Command R and Command R+ Model Card
This documentation aims to guide developers in using language models constructively and ethically. To this end, we’ve included information below on how our Command R and Command R+ models perform on important safety benchmarks, the intended (and unintended) use cases they support, toxicity, and other technical specifications.
[NOTE: This page was updated on October 31st, 2024.]
Safety Benchmarks
The safety of our Command R and Command R+ models has been evaluated on the BOLD (Biases in Open-ended Language Generation) dataset (Dhamala et al, 2021), which contains nearly 24,000 prompts testing for biases based on profession, gender, race, religion, and political ideology.
Overall, both models show a lack of bias, with generations that are very rarely toxic. That said, there remain some differences in bias between the two, as measured by their respective sentiment and regard for “Gender” and “Religion” categories. Command R+, the more powerful model, tends to display slightly less bias than Command R.
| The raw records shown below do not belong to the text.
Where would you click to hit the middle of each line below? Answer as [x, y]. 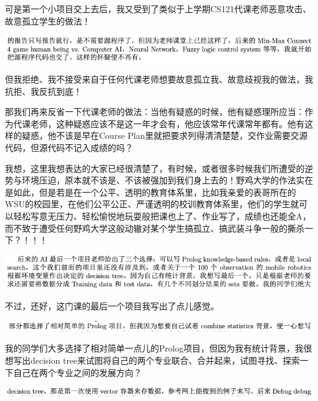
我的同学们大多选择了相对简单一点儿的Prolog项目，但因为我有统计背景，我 [154, 348]
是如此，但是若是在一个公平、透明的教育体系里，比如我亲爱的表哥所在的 [150, 192]
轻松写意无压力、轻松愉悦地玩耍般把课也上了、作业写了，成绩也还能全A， [162, 216]
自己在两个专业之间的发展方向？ [77, 372]
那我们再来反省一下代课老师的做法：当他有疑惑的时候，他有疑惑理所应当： [155, 112]
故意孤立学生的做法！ [48, 20]
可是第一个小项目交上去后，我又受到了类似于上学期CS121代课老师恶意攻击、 [158, 9]
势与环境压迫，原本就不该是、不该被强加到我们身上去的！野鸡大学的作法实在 [159, 180]

Below, we report differences in privileged vs. minoritised groups for gender, race, and religion.
Intended Use Cases
Command R models are trained for sophisticated text generation—which can include natural text, summarization, code, and markdown—as well as to support complex Retrieval Augmented Generation (RAG) and tool-use tasks.
Command R models support 23 languages, including 10 languages that are key to global business (English, French, Spanish, Italian, German, Portuguese, Japanese, Korean, Chinese, Arabic). While it has strong performance on these ten languages, the other 13 are lower-resource and less rigorously evaluated.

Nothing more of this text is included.